Your task. Would you transcribe exactly the lines below, starting at the one that contains "investigate other, more" and ending with the last line, both included? Leave out all other lines.

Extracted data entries
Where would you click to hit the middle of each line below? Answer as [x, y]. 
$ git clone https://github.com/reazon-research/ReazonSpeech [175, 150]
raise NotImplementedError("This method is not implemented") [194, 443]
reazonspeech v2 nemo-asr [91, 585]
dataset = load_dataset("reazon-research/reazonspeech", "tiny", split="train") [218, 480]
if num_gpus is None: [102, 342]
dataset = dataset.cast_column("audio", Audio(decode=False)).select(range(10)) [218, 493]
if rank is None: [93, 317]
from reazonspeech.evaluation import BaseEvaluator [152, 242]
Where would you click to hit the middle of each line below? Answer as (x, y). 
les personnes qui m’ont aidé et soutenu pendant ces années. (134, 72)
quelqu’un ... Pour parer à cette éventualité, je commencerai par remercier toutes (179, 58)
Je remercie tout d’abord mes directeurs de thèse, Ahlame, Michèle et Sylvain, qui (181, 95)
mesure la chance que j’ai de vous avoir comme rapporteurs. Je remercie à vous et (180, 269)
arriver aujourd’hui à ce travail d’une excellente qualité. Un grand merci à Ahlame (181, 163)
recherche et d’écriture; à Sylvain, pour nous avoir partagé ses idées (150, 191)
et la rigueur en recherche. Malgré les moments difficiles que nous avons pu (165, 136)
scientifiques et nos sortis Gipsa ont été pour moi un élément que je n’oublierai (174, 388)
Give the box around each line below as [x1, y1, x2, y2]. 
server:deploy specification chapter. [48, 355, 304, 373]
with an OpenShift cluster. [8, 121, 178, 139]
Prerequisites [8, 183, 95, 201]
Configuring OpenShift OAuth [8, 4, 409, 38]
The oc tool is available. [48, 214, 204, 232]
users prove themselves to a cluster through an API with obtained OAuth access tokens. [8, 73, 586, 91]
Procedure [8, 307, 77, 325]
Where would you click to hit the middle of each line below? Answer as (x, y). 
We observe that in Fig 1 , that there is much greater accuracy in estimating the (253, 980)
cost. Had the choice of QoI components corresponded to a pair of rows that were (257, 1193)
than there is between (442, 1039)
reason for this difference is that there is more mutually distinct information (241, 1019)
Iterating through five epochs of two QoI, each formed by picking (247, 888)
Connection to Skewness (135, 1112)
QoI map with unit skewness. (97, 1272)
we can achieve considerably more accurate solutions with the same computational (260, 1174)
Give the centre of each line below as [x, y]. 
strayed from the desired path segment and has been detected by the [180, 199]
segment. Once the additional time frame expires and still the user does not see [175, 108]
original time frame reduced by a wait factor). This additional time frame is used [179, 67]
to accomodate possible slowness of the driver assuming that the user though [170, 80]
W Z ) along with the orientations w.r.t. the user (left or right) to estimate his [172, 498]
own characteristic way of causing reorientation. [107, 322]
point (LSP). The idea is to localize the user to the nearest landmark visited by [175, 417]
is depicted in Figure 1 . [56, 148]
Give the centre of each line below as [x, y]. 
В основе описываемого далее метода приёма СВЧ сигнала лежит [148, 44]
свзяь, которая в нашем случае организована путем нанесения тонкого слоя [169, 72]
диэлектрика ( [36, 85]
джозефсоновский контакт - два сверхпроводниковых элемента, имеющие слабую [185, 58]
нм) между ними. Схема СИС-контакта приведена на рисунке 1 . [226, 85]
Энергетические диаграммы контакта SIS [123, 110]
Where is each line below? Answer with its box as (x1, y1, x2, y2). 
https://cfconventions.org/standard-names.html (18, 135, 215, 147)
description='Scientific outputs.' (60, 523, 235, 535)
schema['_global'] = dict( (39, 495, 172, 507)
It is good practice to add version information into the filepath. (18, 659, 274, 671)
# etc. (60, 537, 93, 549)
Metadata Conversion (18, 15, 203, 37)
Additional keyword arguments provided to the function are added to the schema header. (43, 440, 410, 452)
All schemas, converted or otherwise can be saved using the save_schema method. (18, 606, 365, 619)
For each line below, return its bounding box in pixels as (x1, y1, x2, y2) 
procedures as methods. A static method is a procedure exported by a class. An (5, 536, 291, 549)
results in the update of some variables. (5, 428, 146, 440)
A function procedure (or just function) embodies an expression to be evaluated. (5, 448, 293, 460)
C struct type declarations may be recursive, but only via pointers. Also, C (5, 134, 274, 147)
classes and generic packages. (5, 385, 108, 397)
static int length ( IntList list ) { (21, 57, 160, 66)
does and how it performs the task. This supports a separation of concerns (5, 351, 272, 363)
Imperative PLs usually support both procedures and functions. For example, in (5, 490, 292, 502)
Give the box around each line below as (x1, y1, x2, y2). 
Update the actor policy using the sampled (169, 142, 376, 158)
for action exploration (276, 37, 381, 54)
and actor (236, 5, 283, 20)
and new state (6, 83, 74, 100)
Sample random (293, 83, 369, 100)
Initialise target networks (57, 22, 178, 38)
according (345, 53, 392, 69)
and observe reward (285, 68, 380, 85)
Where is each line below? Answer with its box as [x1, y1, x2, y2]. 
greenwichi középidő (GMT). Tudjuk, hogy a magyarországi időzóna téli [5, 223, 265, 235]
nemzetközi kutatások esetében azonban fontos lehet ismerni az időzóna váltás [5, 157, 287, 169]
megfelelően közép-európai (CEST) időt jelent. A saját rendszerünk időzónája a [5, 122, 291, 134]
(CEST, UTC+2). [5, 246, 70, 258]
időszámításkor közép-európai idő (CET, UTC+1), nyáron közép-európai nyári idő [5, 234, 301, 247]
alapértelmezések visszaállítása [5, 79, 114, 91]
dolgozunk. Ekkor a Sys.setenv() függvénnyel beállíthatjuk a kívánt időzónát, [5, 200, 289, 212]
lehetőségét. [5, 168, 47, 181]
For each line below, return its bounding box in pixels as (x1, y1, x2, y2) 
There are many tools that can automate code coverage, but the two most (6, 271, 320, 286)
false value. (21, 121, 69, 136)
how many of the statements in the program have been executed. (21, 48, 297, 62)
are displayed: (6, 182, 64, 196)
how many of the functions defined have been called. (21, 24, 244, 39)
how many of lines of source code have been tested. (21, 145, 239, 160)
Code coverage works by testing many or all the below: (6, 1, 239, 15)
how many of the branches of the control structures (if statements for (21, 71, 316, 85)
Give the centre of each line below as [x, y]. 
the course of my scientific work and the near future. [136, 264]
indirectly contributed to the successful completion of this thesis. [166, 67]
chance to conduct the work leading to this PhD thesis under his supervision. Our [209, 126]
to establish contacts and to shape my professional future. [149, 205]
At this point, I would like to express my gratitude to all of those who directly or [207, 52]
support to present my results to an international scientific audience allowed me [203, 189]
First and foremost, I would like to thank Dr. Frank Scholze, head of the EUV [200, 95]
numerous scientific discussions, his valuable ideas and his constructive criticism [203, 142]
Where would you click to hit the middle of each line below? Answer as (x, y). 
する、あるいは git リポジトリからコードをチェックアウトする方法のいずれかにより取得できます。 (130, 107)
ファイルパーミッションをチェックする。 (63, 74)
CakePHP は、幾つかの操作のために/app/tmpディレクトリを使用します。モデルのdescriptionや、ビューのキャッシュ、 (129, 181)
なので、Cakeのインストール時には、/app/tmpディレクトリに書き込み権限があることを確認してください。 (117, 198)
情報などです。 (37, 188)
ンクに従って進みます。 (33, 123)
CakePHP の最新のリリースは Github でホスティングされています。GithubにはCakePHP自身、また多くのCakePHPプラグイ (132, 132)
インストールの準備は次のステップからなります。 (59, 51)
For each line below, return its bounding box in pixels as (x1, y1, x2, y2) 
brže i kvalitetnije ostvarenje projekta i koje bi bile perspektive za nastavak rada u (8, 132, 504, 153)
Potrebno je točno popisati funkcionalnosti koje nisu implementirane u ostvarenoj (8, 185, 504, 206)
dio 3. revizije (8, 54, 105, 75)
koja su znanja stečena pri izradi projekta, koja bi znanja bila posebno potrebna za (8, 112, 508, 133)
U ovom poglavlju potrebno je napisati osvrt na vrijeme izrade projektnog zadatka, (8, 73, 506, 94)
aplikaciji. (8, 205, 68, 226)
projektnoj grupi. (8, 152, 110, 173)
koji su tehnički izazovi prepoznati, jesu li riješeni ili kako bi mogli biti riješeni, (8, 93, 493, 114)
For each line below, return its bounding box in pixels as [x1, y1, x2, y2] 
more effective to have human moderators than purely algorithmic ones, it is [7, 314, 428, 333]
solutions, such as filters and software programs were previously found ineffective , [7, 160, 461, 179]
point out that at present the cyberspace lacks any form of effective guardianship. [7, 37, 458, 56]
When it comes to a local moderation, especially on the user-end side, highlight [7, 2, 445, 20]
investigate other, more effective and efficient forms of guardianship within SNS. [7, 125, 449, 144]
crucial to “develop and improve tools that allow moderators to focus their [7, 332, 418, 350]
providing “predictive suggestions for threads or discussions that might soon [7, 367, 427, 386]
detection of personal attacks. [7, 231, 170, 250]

Solution for this task.
investigate other, more effective and efficient forms of guardianship within SNS. [7, 125, 449, 144]
crucial to “develop and improve tools that allow moderators to focus their [7, 332, 418, 350]
providing “predictive suggestions for threads or discussions that might soon [7, 367, 427, 386]
detection of personal attacks. [7, 231, 170, 250]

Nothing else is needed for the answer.